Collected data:

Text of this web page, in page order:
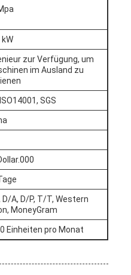
kW
zur Verfügung, um
im Ausland zu
SGS
D/A, D/P, T/T, Western
MoneyGram
Einheiten pro Monat
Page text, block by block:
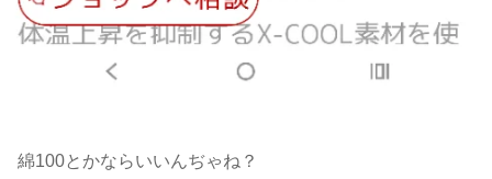
綿100とかならいいんぢゃね？
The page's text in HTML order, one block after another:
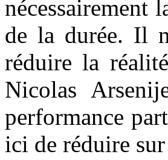
nécessairement
de la durée. Il
réduire la
Nicolas
performance
ici de réduire
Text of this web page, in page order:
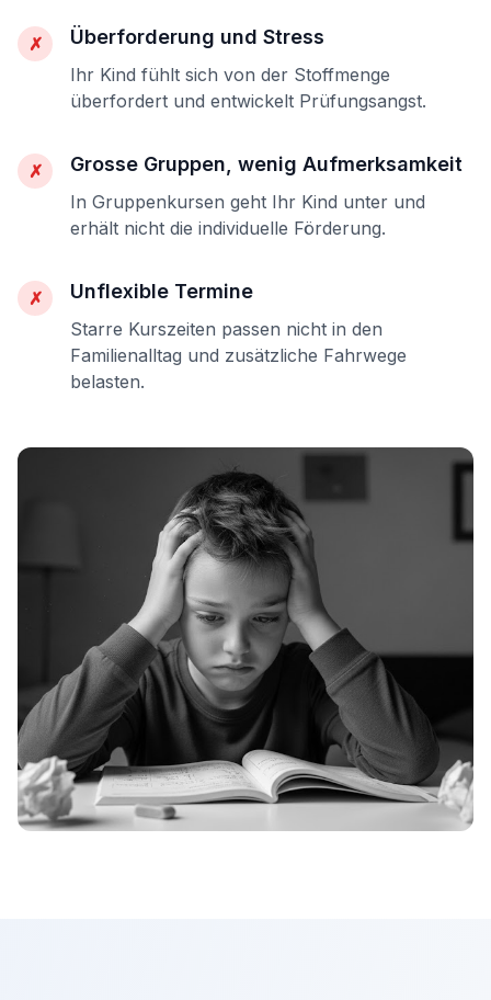
✗ Überforderung und Stress
Ihr Kind fühlt sich von der Stoffmenge
überfordert und entwickelt Prüfungsangst.
✗ Grosse Gruppen, wenig Aufmerksamkeit
In Gruppenkursen geht Ihr Kind unter und
erhält nicht die individuelle Förderung.
✗ Unflexible Termine
Starre Kurszeiten passen nicht in den
Familienalltag und zusätzliche Fahrwege
belasten.
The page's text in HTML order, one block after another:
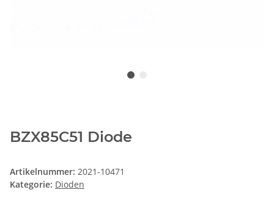
BZX85C51 Diode
Artikelnummer: 2021-10471
Kategorie: Dioden
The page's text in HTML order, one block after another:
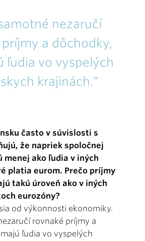
nezaručí
a dôchodky,
ľudia vo vyspelých
krajinách.“
často v súvislosti s
že napriek spoločnej
menej ako ľudia v iných
platia eurom. Prečo príjmy
takú úroveň ako v iných
eurozóny?
od výkonnosti ekonomiky.
rovnaké príjmy a
ľudia vo vyspelých
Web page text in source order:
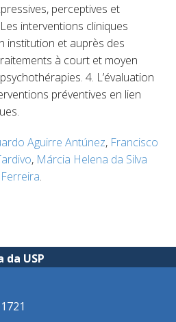
perceptives et
interventions cliniques
institution et auprès des
à court et moyen
4. L’évaluation
préventives en lien
Aguirre Antúnez, Francisco
, Márcia Helena da Silva
.
USP
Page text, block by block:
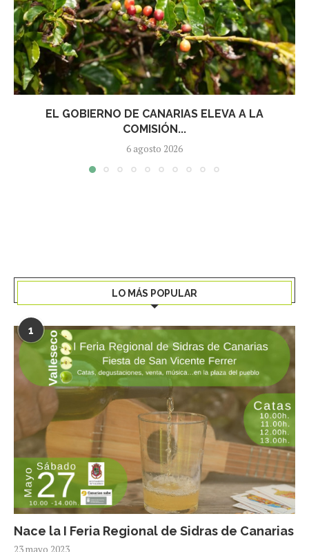
EL GOBIERNO DE CANARIAS ELEVA A LA
COMISIÓN...
6 agosto 2026
LO MÁS POPULAR
1
Nace la I Feria Regional de Sidras de Canarias
23 mayo 2023
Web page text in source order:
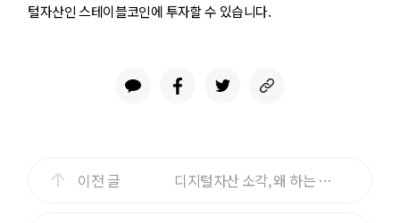
털자산인 스테이블코인에 투자할 수 있습니다.
이전 글 디지털자산 소각, 왜 하는 걸까?
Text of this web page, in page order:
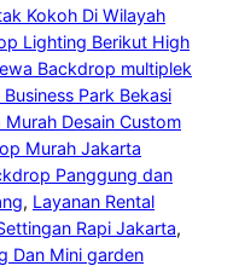
Kokoh Di Wilayah
Lighting Berikut High
Backdrop multiplek
Park Bekasi
Desain Custom
Murah Jakarta
Panggung dan
, Layanan Rental
Rapi Jakarta
Dan Mini garden
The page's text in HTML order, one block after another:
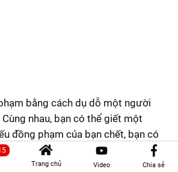
bằng cách dụ dỗ một người
nhau, bạn có thể giết một
đồng phạm của bạn chết, bạn có
chơi mới. Bạn không thể bị giết bởi
Trang chủ Video Chia sẻ
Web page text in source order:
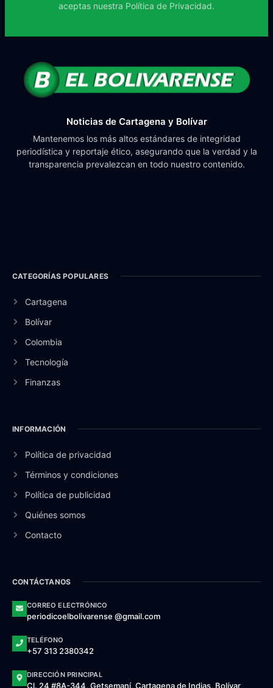
aceptas nuestra Política de Privacidad.
Noticias de Cartagena y Bolívar
Mantenemos los más altos estándares de integridad
periodística y reportaje ético, asegurando que la verdad y la
transparencia prevalezcan en todo nuestro contenido.
CATEGORÍAS POPULARES
Cartagena
Bolívar
Colombia
Tecnología
Finanzas
INFORMACIÓN
Política de privacidad
Términos y condiciones
Política de publicidad
Quiénes somos
Contacto
CONTÁCTANOS
CORREO ELECTRÓNICO
periodicoelbolivarense @gmail.com
TELÉFONO
+57 313 2380342
DIRECCIÓN PRINCIPAL
Cl. 24 #8A-344, Getsemaní, Cartagena de Indias, Bolívar
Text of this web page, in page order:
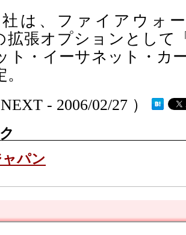
は、ファイアウォー
拡張オプションとして
ト・イーサネット・カ
NEXT - 2006/02/27 ）
パン
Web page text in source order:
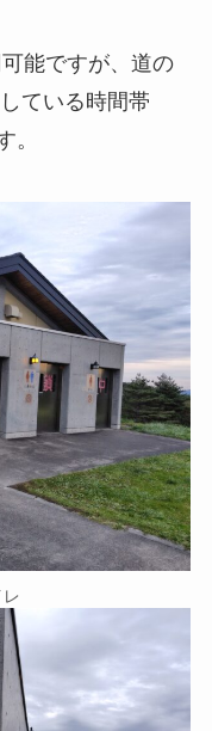
能ですが、道の
ている時間帯
。
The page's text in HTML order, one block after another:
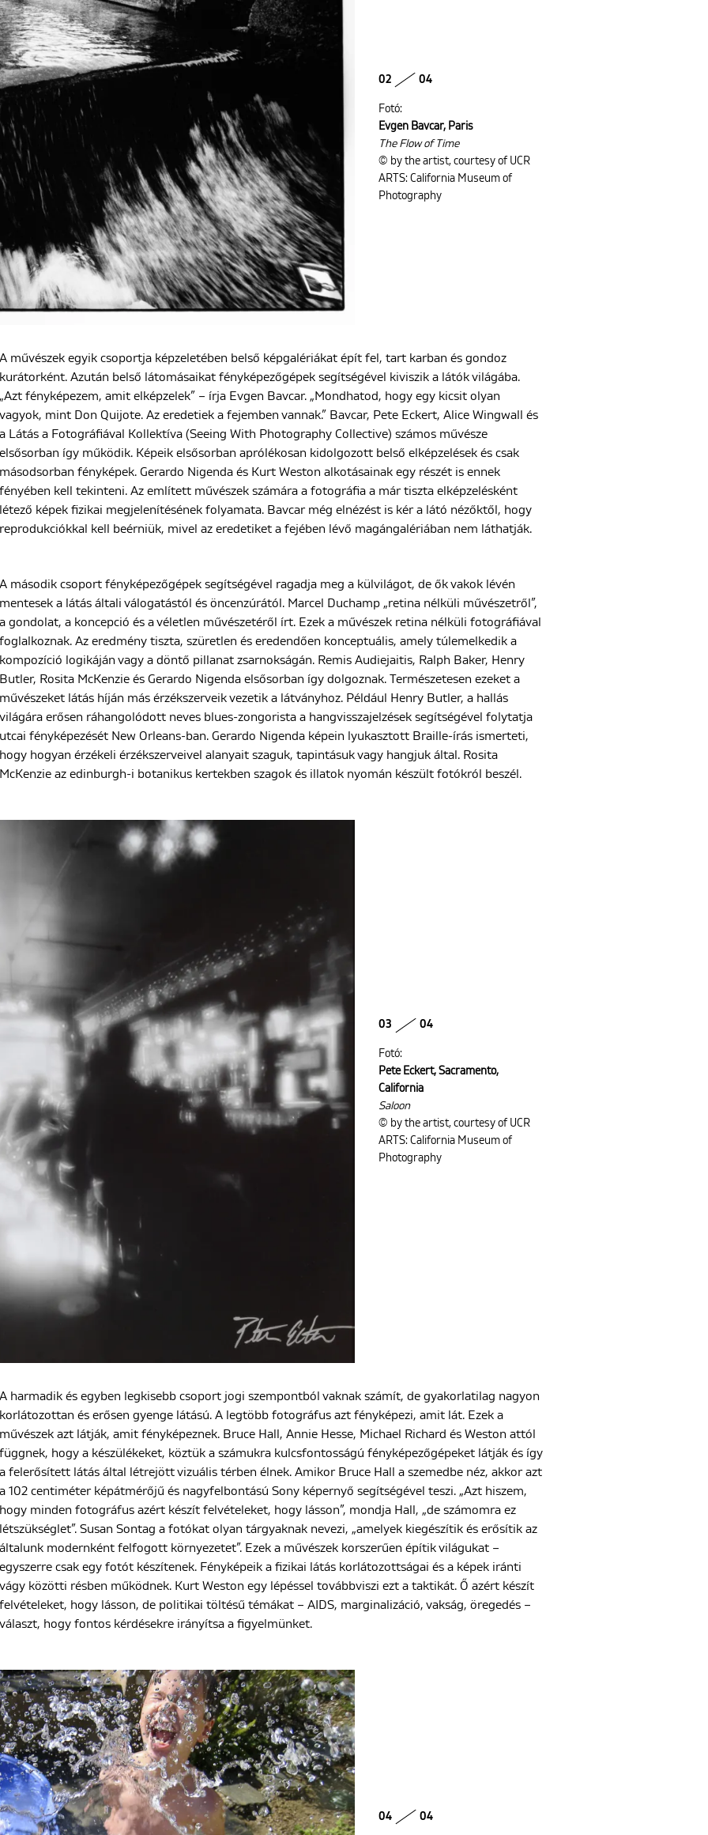
02 04
Fotó:
Evgen Bavcar, Paris
The Flow of Time
© by the artist, courtesy of UCR
ARTS: California Museum of
Photography
A művészek egyik csoportja képzeletében belső képgalériákat épít fel, tart karban és gondoz
kurátorként. Azután belső látomásaikat fényképezőgépek segítségével kiviszik a látók világába.
„Azt fényképezem, amit elképzelek” – írja Evgen Bavcar. „Mondhatod, hogy egy kicsit olyan
vagyok, mint Don Quijote. Az eredetiek a fejemben vannak.” Bavcar, Pete Eckert, Alice Wingwall és
a Látás a Fotográfiával Kollektíva (Seeing With Photography Collective) számos művésze
elsősorban így működik. Képeik elsősorban aprólékosan kidolgozott belső elképzelések és csak
másodsorban fényképek. Gerardo Nigenda és Kurt Weston alkotásainak egy részét is ennek
fényében kell tekinteni. Az említett művészek számára a fotográfia a már tiszta elképzelésként
létező képek fizikai megjelenítésének folyamata. Bavcar még elnézést is kér a látó nézőktől, hogy
reprodukciókkal kell beérniük, mivel az eredetiket a fejében lévő magángalériában nem láthatják.
A második csoport fényképezőgépek segítségével ragadja meg a külvilágot, de ők vakok lévén
mentesek a látás általi válogatástól és öncenzúrától. Marcel Duchamp „retina nélküli művészetről”,
a gondolat, a koncepció és a véletlen művészetéről írt. Ezek a művészek retina nélküli fotográfiával
foglalkoznak. Az eredmény tiszta, szüretlen és eredendően konceptuális, amely túlemelkedik a
kompozíció logikáján vagy a döntő pillanat zsarnokságán. Remis Audiejaitis, Ralph Baker, Henry
Butler, Rosita McKenzie és Gerardo Nigenda elsősorban így dolgoznak. Természetesen ezeket a
művészeket látás híján más érzékszerveik vezetik a látványhoz. Például Henry Butler, a hallás
világára erősen ráhangolódott neves blues-zongorista a hangvisszajelzések segítségével folytatja
utcai fényképezését New Orleans-ban. Gerardo Nigenda képein lyukasztott Braille-írás ismerteti,
hogy hogyan érzékeli érzékszerveivel alanyait szaguk, tapintásuk vagy hangjuk által. Rosita
McKenzie az edinburgh-i botanikus kertekben szagok és illatok nyomán készült fotókról beszél.
03 04
Fotó:
Pete Eckert, Sacramento,
California
Saloon
© by the artist, courtesy of UCR
ARTS: California Museum of
Photography
A harmadik és egyben legkisebb csoport jogi szempontból vaknak számít, de gyakorlatilag nagyon
korlátozottan és erősen gyenge látású. A legtöbb fotográfus azt fényképezi, amit lát. Ezek a
művészek azt látják, amit fényképeznek. Bruce Hall, Annie Hesse, Michael Richard és Weston attól
függnek, hogy a készülékeket, köztük a számukra kulcsfontosságú fényképezőgépeket látják és így
a felerősített látás által létrejött vizuális térben élnek. Amikor Bruce Hall a szemedbe néz, akkor azt
a 102 centiméter képátmérőjű és nagyfelbontású Sony képernyő segítségével teszi. „Azt hiszem,
hogy minden fotográfus azért készít felvételeket, hogy lásson”, mondja Hall, „de számomra ez
létszükséglet”. Susan Sontag a fotókat olyan tárgyaknak nevezi, „amelyek kiegészítik és erősítik az
általunk modernként felfogott környezetet”. Ezek a művészek korszerűen építik világukat –
egyszerre csak egy fotót készítenek. Fényképeik a fizikai látás korlátozottságai és a képek iránti
vágy közötti résben működnek. Kurt Weston egy lépéssel továbbviszi ezt a taktikát. Ő azért készít
felvételeket, hogy lásson, de politikai töltésű témákat – AIDS, marginalizáció, vakság, öregedés –
választ, hogy fontos kérdésekre irányítsa a figyelmünket.
04 04
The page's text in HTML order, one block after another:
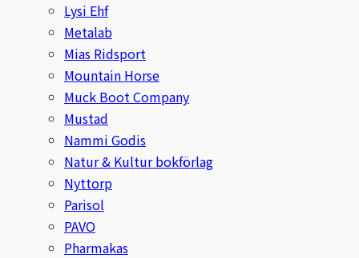
Lysi Ehf
Metalab
Mias Ridsport
Mountain Horse
Muck Boot Company
Mustad
Nammi Godis
Natur & Kultur bokförlag
Nyttorp
Parisol
PAVO
Pharmakas
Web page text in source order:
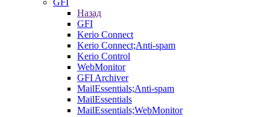
GFI
Назад
GFI
Kerio Connect
Kerio Connect;Anti-spam
Kerio Control
WebMonitor
GFI Archiver
MailEssentials;Anti-spam
MailEssentials
MailEssentials;WebMonitor
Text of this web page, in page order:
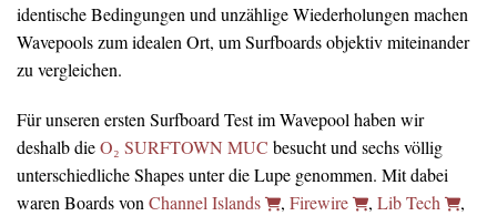
identische Bedingungen und unzählige Wiederholungen machen
Wavepools zum idealen Ort, um Surfboards objektiv miteinander
zu vergleichen.
Für unseren ersten Surfboard Test im Wavepool haben wir
deshalb dieO₂ SURFTOWN MUC besucht und sechs völlig
unterschiedliche Shapes unter die Lupe genommen. Mit dabei
waren Boards von Channel Islands , Firewire , Lib Tech
,
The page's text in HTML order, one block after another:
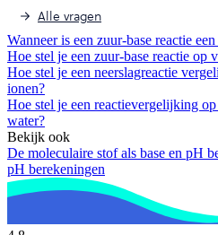
Alle vragen
Wanneer is een zuur-base reactie
Hoe stel je een zuur-base reactie op
Hoe stel je een neerslagreactie
ionen?
Hoe stel je een reactievergelijking
water?
Bekijk ook
De moleculaire stof als base en pH
pH berekeningen
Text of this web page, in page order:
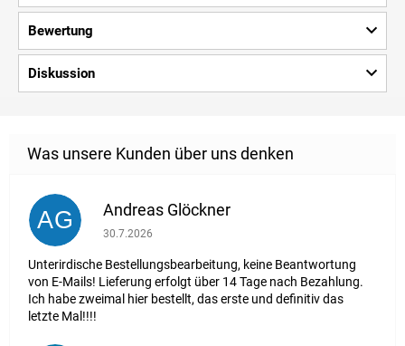
Bewertung
Diskussion
AG Andreas Glöckner
Die Shop-Bewertung beträgt 1 von 5 Sternen.
30.7.2026
Unterirdische Bestellungsbearbeitung, keine Beantwortung
von E-Mails! Lieferung erfolgt über 14 Tage nach Bezahlung.
Ich habe zweimal hier bestellt, das erste und definitiv das
letzte Mal!!!!
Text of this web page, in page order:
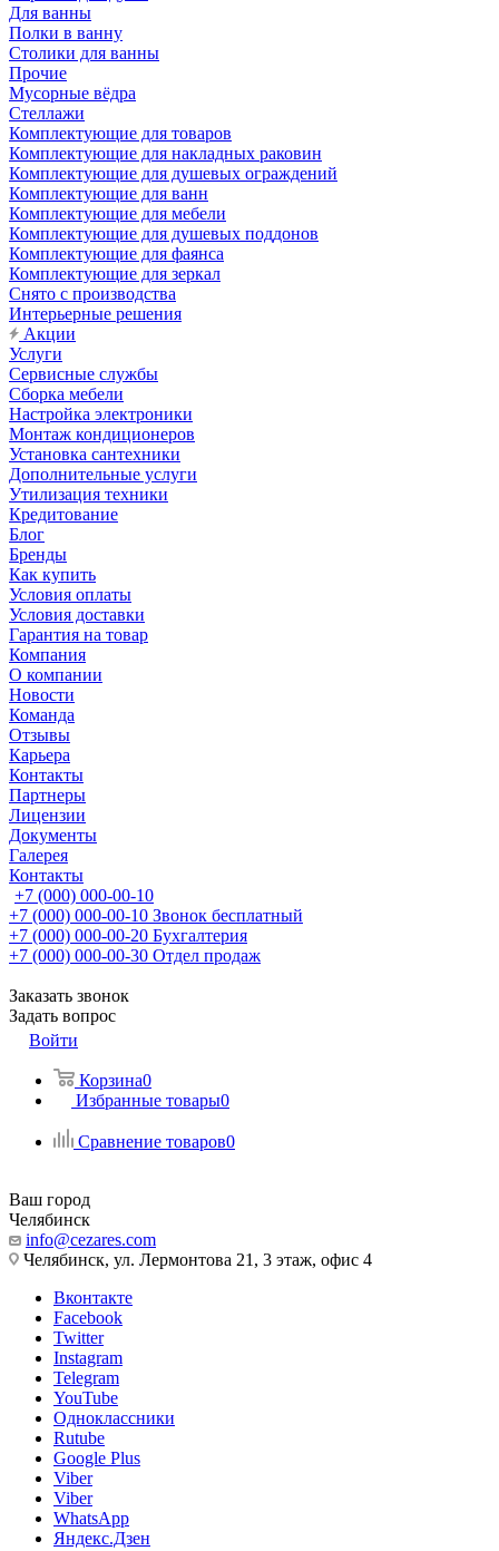
Для ванны
Полки в ванну
Столики для ванны
Прочие
Мусорные вёдра
Стеллажи
Комплектующие для товаров
Комплектующие для накладных раковин
Комплектующие для душевых ограждений
Комплектующие для ванн
Комплектующие для мебели
Комплектующие для душевых поддонов
Комплектующие для фаянса
Комплектующие для зеркал
Снято с производства
Интерьерные решения
Акции
Услуги
Сервисные службы
Сборка мебели
Настройка электроники
Монтаж кондиционеров
Установка сантехники
Дополнительные услуги
Утилизация техники
Кредитование
Блог
Бренды
Как купить
Условия оплаты
Условия доставки
Гарантия на товар
Компания
О компании
Новости
Команда
Отзывы
Карьера
Контакты
Партнеры
Лицензии
Документы
Галерея
Контакты
+7 (000) 000-00-10
+7 (000) 000-00-10 Звонок бесплатный
+7 (000) 000-00-20 Бухгалтерия
+7 (000) 000-00-30 Отдел продаж
Заказать звонок
Задать вопрос
Войти
Корзина0
Избранные товары0
Сравнение товаров0
Ваш город
Челябинск
info@cezares.com
Челябинск, ул. Лермонтова 21, 3 этаж, офис 4
Вконтакте
Facebook
Twitter
Instagram
Telegram
YouTube
Одноклассники
Rutube
Google Plus
Viber
Viber
WhatsApp
Яндекс.Дзен
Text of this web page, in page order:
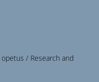
/ Research and
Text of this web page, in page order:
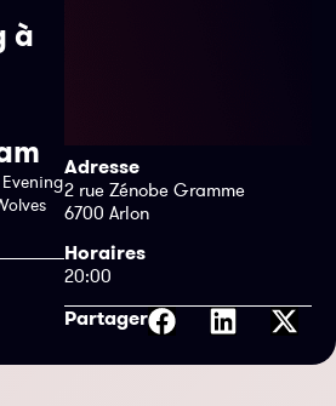
à
Adresse
2 rue Zénobe Gramme
6700 Arlon
Horaires
20:00
Partager
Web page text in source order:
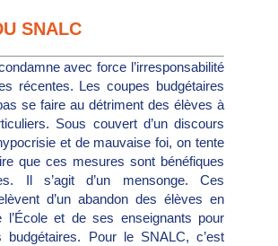
SNALC
avec force l’irresponsabilité
récentes. Les coupes budgétaires
se faire au détriment des élèves à
Sous couvert d’un discours
et de mauvaise foi, on tente
que ces mesures sont bénéfiques
Il s’agit d’un mensonge. Ces
d’un abandon des élèves en
l’École et de ses enseignants pour
budgétaires. Pour le SNALC, c’est
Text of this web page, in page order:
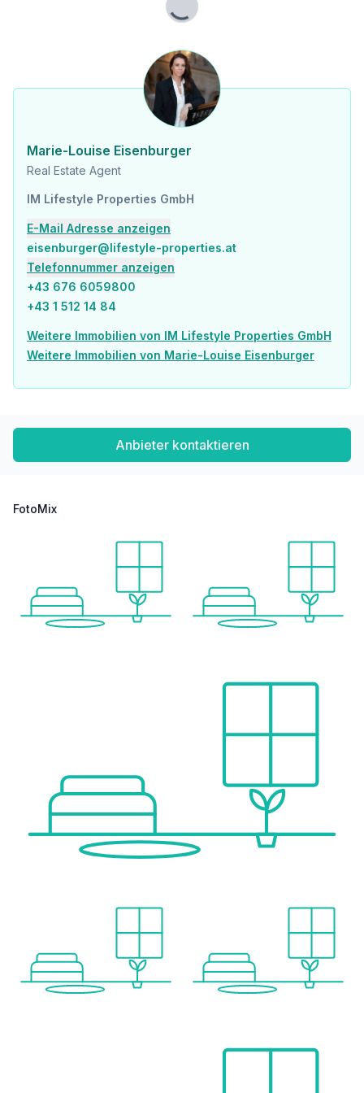
Angaben Entfernung Luftlinie / Quelle: OpenStreetMap
Lade...
Marie-Louise Eisenburger
Real Estate Agent
IM Lifestyle Properties GmbH
E-Mail Adresse anzeigen
eisenburger@lifestyle-properties.at
Telefonnummer anzeigen
+43 676 6059800
+43 1 512 14 84
Weitere Immobilien von IM Lifestyle Properties GmbH
Weitere Immobilien von Marie-Louise Eisenburger
Anbieter kontaktieren
FotoMix

Assignment: An exact copy is needed of the entries above, starting at the line that holds "letzte Mal!!!!" and stopping at the line that holds "Telefonnummer anzeigen", both kept; pictures stay out.

Final answer:
letzte Mal!!!!
Text of this web page, in page order:
Для ванны
Полки в ванну
Столики для ванны
Прочие
Мусорные вёдра
Стеллажи
Комплектующие для товаров
Комплектующие для накладных раковин
Комплектующие для душевых ограждений
Комплектующие для ванн
Комплектующие для мебели
Комплектующие для душевых поддонов
Комплектующие для фаянса
Комплектующие для зеркал
Снято с производства
Интерьерные решения
Акции
Услуги
Сервисные службы
Сборка мебели
Настройка электроники
Монтаж кондиционеров
Установка сантехники
Дополнительные услуги
Утилизация техники
Кредитование
Блог
Бренды
Как купить
Условия оплаты
Условия доставки
Гарантия на товар
Компания
О компании
Новости
Команда
Отзывы
Карьера
Контакты
Партнеры
Лицензии
Документы
Галерея
Контакты
+7 (000) 000-00-10
+7 (000) 000-00-10 Звонок бесплатный
+7 (000) 000-00-20 Бухгалтерия
+7 (000) 000-00-30 Отдел продаж
Заказать звонок
Задать вопрос
Войти
Корзина0
Избранные товары0
Сравнение товаров0
Ваш город
Челябинск
info@cezares.com
Челябинск, ул. Лермонтова 21, 3 этаж, офис 4
Вконтакте
Facebook
Twitter
Instagram
Telegram
YouTube
Одноклассники
Rutube
Google Plus
Viber
Viber
WhatsApp
Яндекс.Дзен
Text of this web page, in page order:
/ Research and
Text of this web page, in page order:
à
Adresse
2 rue Zénobe Gramme
6700 Arlon
Horaires
20:00
Partager
Web page text in source order:
SNALC
avec force l’irresponsabilité
récentes. Les coupes budgétaires
se faire au détriment des élèves à
Sous couvert d’un discours
et de mauvaise foi, on tente
que ces mesures sont bénéfiques
Il s’agit d’un mensonge. Ces
d’un abandon des élèves en
l’École et de ses enseignants pour
budgétaires. Pour le SNALC, c’est
Text of this web page, in page order:
Angaben Entfernung Luftlinie / Quelle: OpenStreetMap
Lade...
Marie-Louise Eisenburger
Real Estate Agent
IM Lifestyle Properties GmbH
E-Mail Adresse anzeigen
eisenburger@lifestyle-properties.at
Telefonnummer anzeigen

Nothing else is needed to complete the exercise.